Abordant le deuxième sujet de sa communication en rapport avec la montée de l’incitation à la haine tribale, l’honorable Sénateur Dénis Kambayi a lancé :’’Halte à la division !’’. Il ne faut pas tribaliser les partis politiques dans la mesure où il y a des Kasaiens au sein du PPRD comme il y a d’autres tribus à l’UDPS. A ce titre, l’on est obligé de mutualiser les énergies au lieu de les éparpiller dans des divisions et surtout dans l’incitation à la haine tribale. Pour le démontrer, il a indiqué que le Fils Mukoko, Commandant des Combattants de l’UDPS n’est pas du Kasaï, tout comme Chaleur Mushi est du Kasaï alors qu’il est aussi un des combattants au sein du PPRD. La Coalition FCC-CACH, est une affaire de la patrie. L’on devrait donc voir les combattants de Fils Mukoko et ceux derrière Chaleur se mettre ensemble pour mener des actions communes au lieu de s’entre attaquer, a conseillé Dénis Kambayi, tout en précisant que les gens doivent mettre en tête que la Cour Pénale Internationale existe et que l’incitation à la haine tribale ou au génocide constitue déjà une infraction poursuivie et condamnée par devant cette Cour.

Kambayi se dit choqué de voir sur le même plateau de la télévision des communicateurs du FCC en contradiction avec ceux du CACH. Et pourtant, les choses devraient se faire autrement, selon lui : l’on devrait voir les communicateurs du FCC-CACH unis contre ceux de LAMUKA par exemple. L’heure est donc à la mutualisation des stratégies qu’à la division qui recule le pays, a appelé le Sénateur élu du Kasaï-Central.

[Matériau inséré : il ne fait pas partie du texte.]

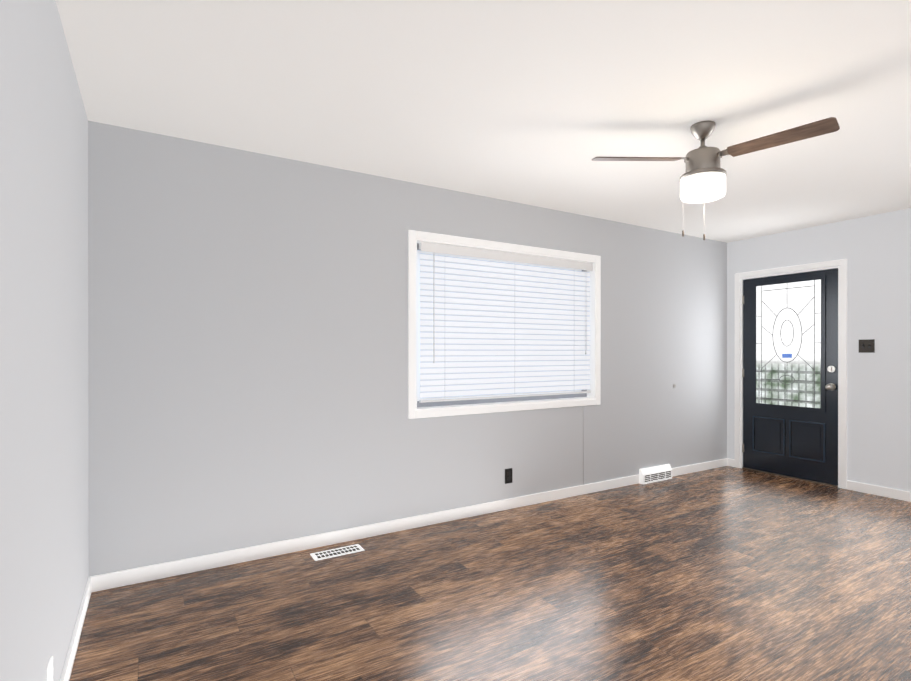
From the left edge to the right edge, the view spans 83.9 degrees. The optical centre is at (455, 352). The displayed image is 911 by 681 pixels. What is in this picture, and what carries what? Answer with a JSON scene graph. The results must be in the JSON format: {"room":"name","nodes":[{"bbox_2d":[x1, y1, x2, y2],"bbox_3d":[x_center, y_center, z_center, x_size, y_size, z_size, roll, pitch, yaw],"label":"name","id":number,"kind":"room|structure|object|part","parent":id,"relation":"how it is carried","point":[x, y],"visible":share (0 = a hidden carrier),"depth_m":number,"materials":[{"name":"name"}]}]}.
{"room":"empty living room","nodes":[
{"label":"empty living room","id":0,"kind":"room"},
{"bbox_2d":[0,0,88,680],"bbox_3d":[-0.832,0.023,0.700,0.150,2.440,4.390,0,0,-31],"label":"wall","id":1,"kind":"structure","parent":0,"point":[44,554],"depth_m":1.50,"materials":[{"name":"grey paint"}]},
{"bbox_2d":[47,656,52,680],"bbox_3d":[-1.282,1.037,1.603,0.009,0.116,0.072,0,0,-31],"label":"electrical outlet","id":2,"kind":"object","parent":1,"relation":"attached to","point":[50,671],"visible":0.98,"depth_m":1.59,"materials":[{"name":"white"}]},
{"bbox_2d":[60,575,95,680],"bbox_3d":[-0.797,1.202,0.804,0.016,0.082,4.170,0,0,-31],"label":"baseboard","id":3,"kind":"structure","parent":1,"relation":"attached to","point":[91,583],"depth_m":2.15,"materials":[{"name":"white wood"}]},
{"bbox_2d":[88,121,726,576],"bbox_3d":[0.499,0.018,4.149,5.986,2.440,0.150,0,0,-31],"label":"wall","id":4,"kind":"structure","parent":0,"point":[246,347],"depth_m":3.20,"materials":[{"name":"grey paint"}]},
{"bbox_2d":[96,458,731,591],"bbox_3d":[0.548,1.197,4.069,5.686,0.082,0.040,0,0,-31],"label":"baseboard","id":5,"kind":"structure","parent":4,"relation":"attached to","point":[101,582],"depth_m":3.32,"materials":[{"name":"white wood"}]},
{"bbox_2d":[408,230,600,418],"bbox_3d":[0.441,-0.200,4.102,1.890,1.325,0.170,0,0,-31],"label":"window","id":6,"kind":"structure","parent":4,"relation":"in","point":[412,236],"depth_m":3.92,"materials":[{"name":"white wood"}]},
{"bbox_2d":[419,242,592,402],"bbox_3d":[0.475,-0.218,4.077,1.705,1.154,0.071,0,0,-31],"label":"window blinds","id":7,"kind":"object","parent":6,"relation":"attached to","point":[491,327],"visible":1,"depth_m":4.01,"materials":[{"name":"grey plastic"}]},
{"bbox_2d":[505,468,511,483],"bbox_3d":[0.422,0.976,4.011,0.072,0.116,0.009,0,0,-31],"label":"electrical outlet","id":8,"kind":"object","parent":4,"relation":"attached to","point":[508,475],"visible":1,"depth_m":4.01,"materials":[{"name":"black plastic"}]},
{"bbox_2d":[583,406,583,484],"bbox_3d":[1.119,0.809,4.431,0.004,0.693,0.004,0,0,-31],"label":"cable","id":9,"kind":"object","parent":4,"relation":"attached to","point":[583,445],"visible":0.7,"depth_m":4.43,"materials":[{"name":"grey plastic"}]},
{"bbox_2d":[639,464,671,483],"bbox_3d":[1.936,1.169,4.886,0.430,0.135,0.044,0,0,-31],"label":"floor vent","id":10,"kind":"object","parent":4,"relation":"attached to","point":[655,474],"visible":0.98,"depth_m":4.86,"materials":[{"name":"white metal"}]},
{"bbox_2d":[55,0,910,242],"bbox_3d":[1.630,-1.249,2.265,5.986,0.100,4.540,0,0,-31],"label":"ceiling","id":11,"kind":"structure","parent":0,"point":[541,103],"depth_m":2.33,"materials":[{"name":"white paint"}]},
{"bbox_2d":[592,117,839,239],"bbox_3d":[1.370,-0.907,2.574,1.044,0.585,0.904,0,0,-31],"label":"fan","id":12,"kind":"object","parent":11,"relation":"hanging from","point":[702,156],"depth_m":2.60,"materials":[{"name":"brown wood"}]},
{"bbox_3d":[1.307,-0.878,2.679,0.224,0.126,0.224,0,0,-31],"label":"fan shade","id":13,"kind":"part","parent":12,"relation":"part of","materials":[{"name":"white glass"}]},
{"bbox_2d":[69,466,910,680],"bbox_3d":[1.630,1.291,2.269,5.986,0.100,4.540,0,0,-31],"label":"floor","id":14,"kind":"structure","parent":0,"point":[726,573],"depth_m":2.54,"materials":[{"name":"laminate"}]},
{"bbox_2d":[310,544,364,560],"bbox_3d":[-0.731,1.236,3.142,0.310,0.006,0.115,0,0,-31],"label":"floor vent","id":15,"kind":"object","parent":14,"relation":"in","point":[326,554],"visible":1,"depth_m":3.13,"materials":[{"name":"white metal"}]},
{"bbox_2d":[727,208,910,491],"bbox_3d":[4.170,0.018,3.707,0.150,2.440,4.390,0,0,-31],"label":"wall","id":16,"kind":"structure","parent":0,"point":[874,251],"depth_m":4.45,"materials":[{"name":"grey paint"}]},
{"bbox_2d":[742,268,837,484],"bbox_3d":[3.281,0.223,5.034,0.123,2.001,0.893,0,0,-31],"label":"door","id":17,"kind":"structure","parent":16,"relation":"in","point":[790,374],"depth_m":5.00,"materials":[{"name":"black wood"}]},
{"bbox_2d":[742,467,837,486],"bbox_3d":[3.351,1.232,5.069,0.150,0.010,0.884,0,0,-31],"label":"door threshold sill","id":18,"kind":"structure","parent":16,"relation":"attached to","point":[791,477],"depth_m":4.98,"materials":[{"name":"brown wood"}]},
{"bbox_2d":[735,259,846,488],"bbox_3d":[3.344,0.193,5.063,0.168,2.088,1.026,0,0,-31],"label":"door frame","id":19,"kind":"structure","parent":16,"relation":"attached to","point":[842,263],"depth_m":4.65,"materials":[{"name":"white wood"}]},
{"bbox_2d":[859,339,874,352],"bbox_3d":[3.617,-0.059,4.461,0.020,0.115,0.115,0,0,-31],"label":"light switch","id":20,"kind":"object","parent":16,"relation":"attached to","point":[867,346],"visible":1,"depth_m":4.46,"materials":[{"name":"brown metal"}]},
{"bbox_2d":[847,480,910,501],"bbox_3d":[4.340,1.198,3.263,0.016,0.082,3.090,0,0,-31],"label":"baseboard","id":21,"kind":"structure","parent":16,"relation":"attached to","point":[851,485],"depth_m":4.38,"materials":[{"name":"white wood"}]}
]}

L’élu des élus, s’étonne que les gens veuillent la division entre Félix-Antoine Tshisekedi et Joseph Kabila qu’il considère comme des leaders visionnaires qui ont préféré la coalition à la cohabitation pour sauver la patrie. Cette vision devrait être élargie aux bases de chaque camp, a-t-il exhorté. Parce que si les deux se séparent, ce sont d’autres pêcheurs en eaux troubles qui vont récupérer la situation. Il a demandé aux deux camps de mettre en place un cadre permanent de concertation pour convenir des stratégies et actions communes à mener.